Abstract

Cardinality estimation is the problem of estimating the size of the output of a query, without actually evaluating the query. The cardinality estimator is a critical piece of any query optimizer, and is often the main culprit when the optimizer chooses a poor plan.

In this talk, I will introduce LpBound, a pessimistic cardinality estimator that computes a guaranteed upper bound on the size of the query output. Besides common statistics used for cardinality estimation, such as the sizes of the input relations, the domain sizes for various columns, histograms, and the most common key values in join columns, LpBound also uses Lp norms on the degree sequences of the join columns. The computed cardinality bound is an optimal solution of a linear program whose constraints encode such statistics and Shannon inequalities.

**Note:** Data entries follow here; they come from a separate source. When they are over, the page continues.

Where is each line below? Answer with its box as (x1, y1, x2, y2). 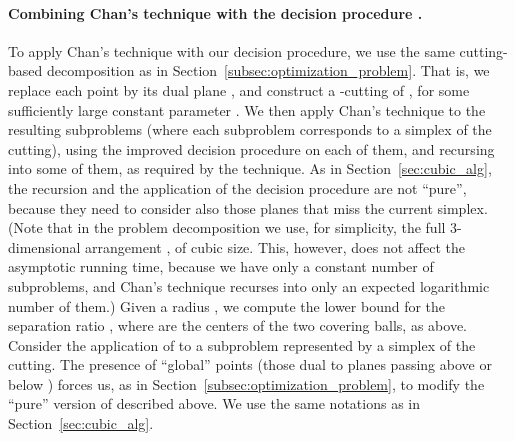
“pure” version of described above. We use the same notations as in (8, 393, 420, 414)
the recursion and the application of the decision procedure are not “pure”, (8, 177, 467, 198)
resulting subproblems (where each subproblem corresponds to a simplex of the (8, 119, 492, 140)
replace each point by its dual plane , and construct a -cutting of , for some (8, 79, 470, 100)
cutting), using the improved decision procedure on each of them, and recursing (8, 138, 495, 159)
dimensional (8, 236, 81, 257)
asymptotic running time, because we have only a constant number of (8, 256, 434, 277)
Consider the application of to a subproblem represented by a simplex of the (8, 334, 476, 355)
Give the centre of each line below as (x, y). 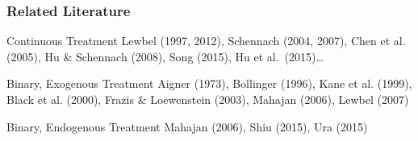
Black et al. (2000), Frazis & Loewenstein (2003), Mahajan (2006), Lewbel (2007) (208, 99)
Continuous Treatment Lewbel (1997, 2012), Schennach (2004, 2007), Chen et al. (206, 41)
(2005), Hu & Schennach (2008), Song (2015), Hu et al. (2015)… (165, 56)
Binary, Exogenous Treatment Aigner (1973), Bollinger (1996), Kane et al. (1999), (209, 83)
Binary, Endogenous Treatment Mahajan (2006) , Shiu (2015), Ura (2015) (187, 126)
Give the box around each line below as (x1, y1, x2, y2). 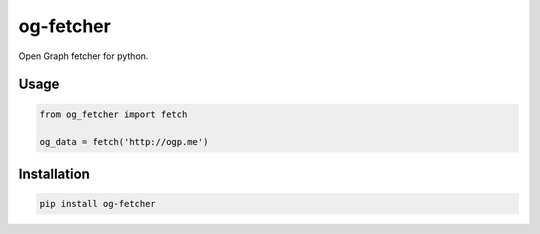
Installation (18, 165, 90, 182)
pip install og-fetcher (39, 198, 157, 209)
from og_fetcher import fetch (39, 108, 188, 120)
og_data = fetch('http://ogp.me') (39, 136, 209, 148)
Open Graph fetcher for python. (18, 50, 149, 62)
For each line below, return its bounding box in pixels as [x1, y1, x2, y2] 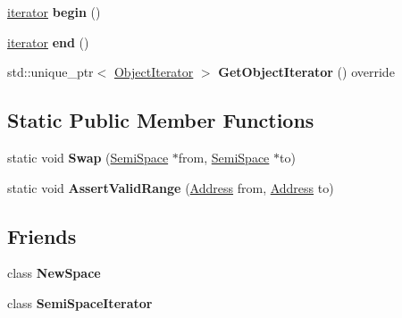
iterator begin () [7, 3, 101, 21]
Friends [7, 222, 77, 249]
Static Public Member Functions [7, 106, 314, 134]
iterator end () [7, 32, 89, 51]
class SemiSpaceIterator [7, 293, 153, 312]
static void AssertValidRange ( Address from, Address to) [7, 178, 334, 197]
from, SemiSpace [178, 147, 270, 166]
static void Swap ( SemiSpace [7, 147, 169, 166]
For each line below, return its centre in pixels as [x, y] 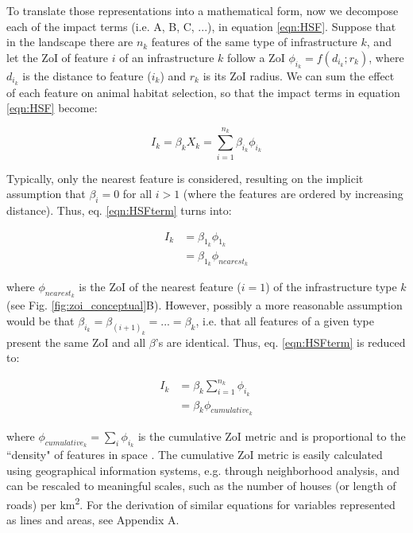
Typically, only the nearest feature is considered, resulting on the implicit [185, 178]
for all [137, 194]
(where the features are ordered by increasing [293, 194]
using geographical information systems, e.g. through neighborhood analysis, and [203, 470]
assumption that [46, 194]
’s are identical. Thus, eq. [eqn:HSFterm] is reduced [280, 342]
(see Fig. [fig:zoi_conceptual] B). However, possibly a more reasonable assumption [205, 305]
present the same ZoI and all [76, 342]
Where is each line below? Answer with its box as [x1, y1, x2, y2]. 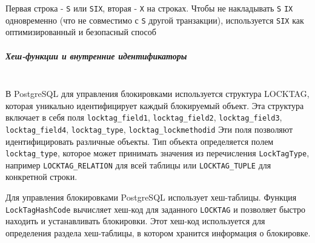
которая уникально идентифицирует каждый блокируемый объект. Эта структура [5, 99, 304, 112]
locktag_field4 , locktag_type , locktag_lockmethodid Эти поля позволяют [5, 122, 293, 135]
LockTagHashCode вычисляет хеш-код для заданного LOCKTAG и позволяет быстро [5, 202, 306, 215]
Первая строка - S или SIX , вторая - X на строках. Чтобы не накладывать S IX [5, 2, 293, 14]
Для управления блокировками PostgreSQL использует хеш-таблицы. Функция [5, 191, 297, 204]
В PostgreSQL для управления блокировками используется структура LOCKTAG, [5, 87, 310, 100]
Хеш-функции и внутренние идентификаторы [5, 49, 187, 62]
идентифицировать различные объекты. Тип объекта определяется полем [5, 135, 274, 147]

I will also briefly report on an experimental evaluation of LpBound, traditional, pessimistic, and learned cardinality estimators, for a variety of queries from the JOB, STATS, and subgraph matching benchmarks. The range of LpBound overestimates is much smaller than the range of the estimates of other estimators, which can both underestimate and overestimate by orders of magnitude. When fed the LpBound cardinalities, PostgreSQL can take less time for query evaluation than when using its own estimates.

(Joint work with Mahmoud Abo Khamis, Chris Mayer, Vasileios Nakos, Dan Suciu, and Haozhe Zhang.)